En l'absence de document écrit on peut situer la date approximative de fin de construction d'après les armoiries relevées sur la clé médiane de la huitième travée du vaisseau central.

Armes de Louis III de Lorraine, cardinal de Guise, abbé commendataire de l'abbaye de Saint-Denis, de 1574 à 1588.
En l'absence de document écrit on peut situer la date approximative de fin de construction d'après les armoiries relevées sur la clé médiane de la huitième travée du vaisseau central.
Attribuées par erreur au cardinal de Bourbon, par Jean Lebeuf et Guilhermy, elles situaient au plus tard à 1558 la fin des travaux.

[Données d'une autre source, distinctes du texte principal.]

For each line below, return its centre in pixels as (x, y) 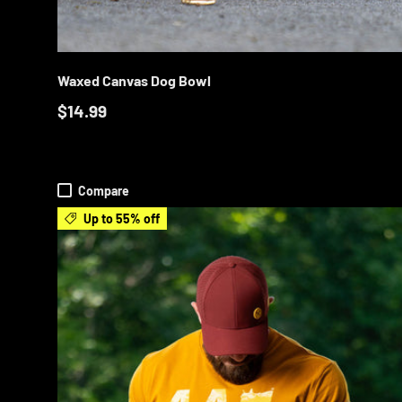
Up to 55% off (122, 218)
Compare (104, 190)
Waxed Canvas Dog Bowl (134, 80)
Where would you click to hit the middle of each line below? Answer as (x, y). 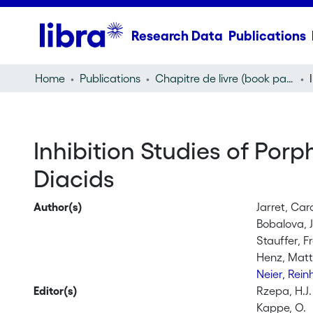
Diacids (74, 179)
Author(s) (58, 207)
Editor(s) (55, 291)
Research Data (177, 36)
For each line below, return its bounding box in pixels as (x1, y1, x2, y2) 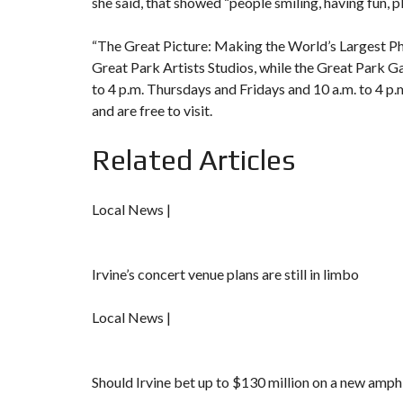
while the (256, 58, 317, 76)
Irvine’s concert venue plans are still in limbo (92, 265, 359, 283)
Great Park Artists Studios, (92, 58, 256, 76)
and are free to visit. (92, 102, 212, 120)
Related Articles (92, 143, 295, 177)
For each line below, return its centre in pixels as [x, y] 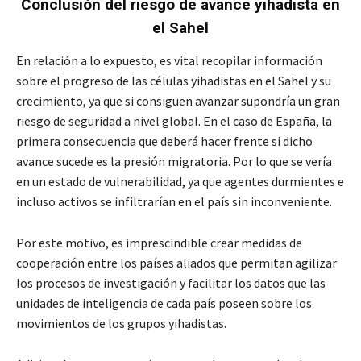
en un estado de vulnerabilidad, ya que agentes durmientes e [180, 181]
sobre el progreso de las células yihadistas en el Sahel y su [174, 80]
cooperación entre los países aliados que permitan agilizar [176, 262]
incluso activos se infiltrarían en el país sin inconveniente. [174, 201]
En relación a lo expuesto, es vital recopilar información [169, 60]
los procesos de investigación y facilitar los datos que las [171, 282]
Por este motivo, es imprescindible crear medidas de [159, 242]
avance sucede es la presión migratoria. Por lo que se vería [174, 161]
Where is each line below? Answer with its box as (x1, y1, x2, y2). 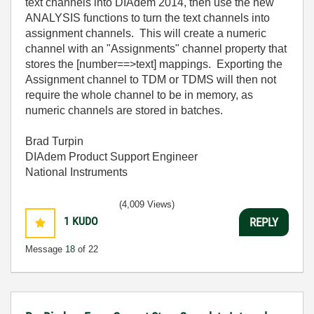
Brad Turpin (25, 135, 83, 147)
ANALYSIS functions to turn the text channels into (25, 12, 270, 24)
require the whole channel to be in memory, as (25, 89, 253, 101)
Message (25, 244, 65, 254)
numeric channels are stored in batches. (25, 104, 223, 116)
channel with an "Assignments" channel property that (25, 43, 287, 55)
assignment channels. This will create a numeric (25, 27, 266, 39)
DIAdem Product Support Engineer (25, 151, 198, 163)
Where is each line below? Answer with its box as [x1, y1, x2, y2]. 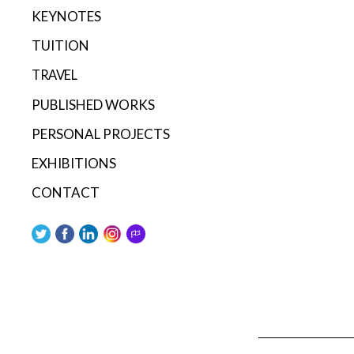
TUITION [32, 36, 89, 54]
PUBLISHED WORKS [32, 96, 155, 113]
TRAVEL [32, 66, 77, 83]
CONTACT [32, 183, 100, 201]
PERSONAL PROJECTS [32, 125, 170, 142]
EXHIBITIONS [32, 154, 116, 171]
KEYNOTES [32, 7, 101, 24]
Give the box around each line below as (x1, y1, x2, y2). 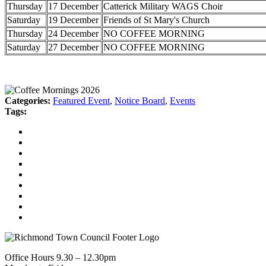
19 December (48, 14, 99, 25)
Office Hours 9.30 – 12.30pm (5, 252, 116, 262)
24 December (48, 28, 99, 39)
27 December (48, 42, 99, 52)
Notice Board (115, 95, 165, 106)
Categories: (5, 95, 50, 106)
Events (170, 95, 195, 106)
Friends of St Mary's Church (103, 14, 210, 25)
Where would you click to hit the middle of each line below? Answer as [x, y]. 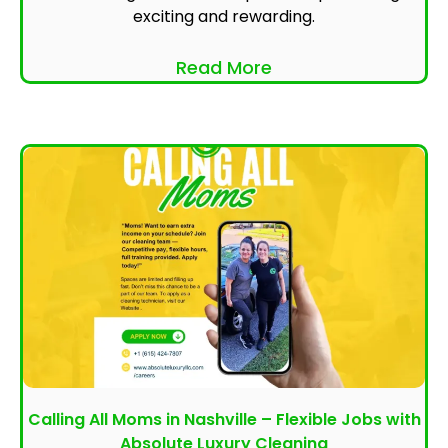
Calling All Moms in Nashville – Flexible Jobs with [224, 420]
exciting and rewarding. [224, 17]
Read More [224, 68]
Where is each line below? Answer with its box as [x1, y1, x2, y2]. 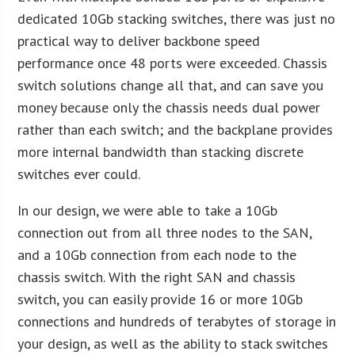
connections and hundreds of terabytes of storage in [17, 311, 337, 330]
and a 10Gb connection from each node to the [17, 245, 297, 264]
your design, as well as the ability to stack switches [17, 334, 329, 353]
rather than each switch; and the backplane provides [17, 120, 334, 139]
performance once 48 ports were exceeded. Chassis [17, 53, 328, 72]
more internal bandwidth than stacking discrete [17, 142, 304, 161]
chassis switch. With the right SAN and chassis [17, 267, 296, 286]
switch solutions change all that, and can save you [17, 75, 324, 94]
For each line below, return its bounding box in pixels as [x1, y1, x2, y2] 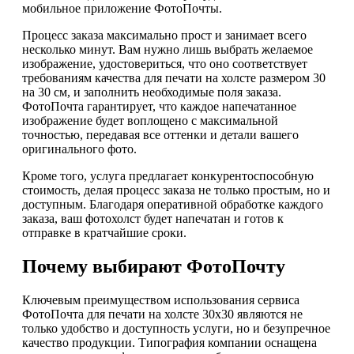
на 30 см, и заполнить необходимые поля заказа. [22, 85, 281, 100]
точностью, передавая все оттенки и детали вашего [22, 128, 299, 142]
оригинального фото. [22, 142, 137, 156]
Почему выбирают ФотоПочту [22, 256, 285, 277]
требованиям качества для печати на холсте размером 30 [22, 71, 326, 85]
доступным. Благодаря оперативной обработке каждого [22, 198, 323, 212]
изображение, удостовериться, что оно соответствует [22, 57, 307, 71]
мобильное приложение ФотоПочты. [22, 2, 222, 16]
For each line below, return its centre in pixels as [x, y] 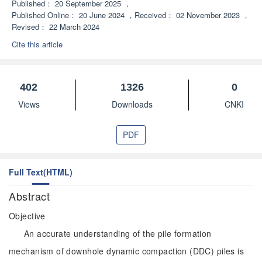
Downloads [132, 104]
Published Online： [44, 15]
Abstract [31, 196]
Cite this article [37, 44]
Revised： [29, 27]
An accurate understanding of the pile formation [118, 233]
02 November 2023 [208, 15]
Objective [27, 216]
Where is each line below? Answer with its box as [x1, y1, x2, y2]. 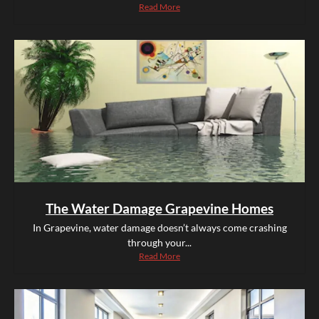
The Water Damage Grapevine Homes [46, 200, 273, 217]
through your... [127, 236, 192, 249]
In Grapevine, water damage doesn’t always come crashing [32, 221, 287, 234]
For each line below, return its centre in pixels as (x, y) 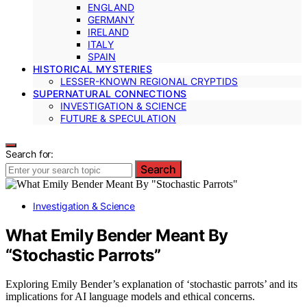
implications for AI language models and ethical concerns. (130, 297)
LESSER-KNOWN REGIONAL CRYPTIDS (149, 81)
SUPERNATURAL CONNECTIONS (110, 93)
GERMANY (111, 19)
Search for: (30, 153)
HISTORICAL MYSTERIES (93, 69)
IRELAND (108, 32)
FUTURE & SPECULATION (118, 118)

Cette attribution reprise dans l'arrêté de classement de l'édifice est erronée, comme l'a relevé Louis Tritz. Ces armes ne sont pas celles de Jean de Bourbon (trois fleurs de lis et une brisure), ce sont celles de Louis III de Lorraine, nommé abbé de Saint-Denis en 1574. Ce détail nous amène à reconsidérer les hypothèses de datation de l'édifice. La construction a été plus longue que ne le supposaient les lecteurs de Jean Lebeuf.
Durée des travaux de la partie Renaissance de l'église Saint-Médard
Commencés sous le règne de François 1er, les travaux se poursuivirent durant les règnes de Henry II, François II, Charles IX. Ils s'achevèrent sous celui de Henri III qui accéda au trône de France l'année où Louis III de Lorraine fut nommé abbé de Saint-Denis.
Il est probable que les troubles générés par les guerres de religion arrêtèrent le chantier, qui ne fut terminé que lorsque les circonstances le permirent.
La campagne de restauration de 1997 a mis au jour, sur la voûte centrale de la cinquième travée, l'inscription Jehan MAHEUT 1560. Sans doute s'agit-il du nom d'un compagnon tailleur de pierres qui a voulu laisser son nom sur l'édifice. Cette signature, invisible du sol, nous livre la preuve que, contrairement à ce que l'on pensait, les travaux se sont poursuivis au-delà de la mort du cardinal de Bourbon, survenue en 1557.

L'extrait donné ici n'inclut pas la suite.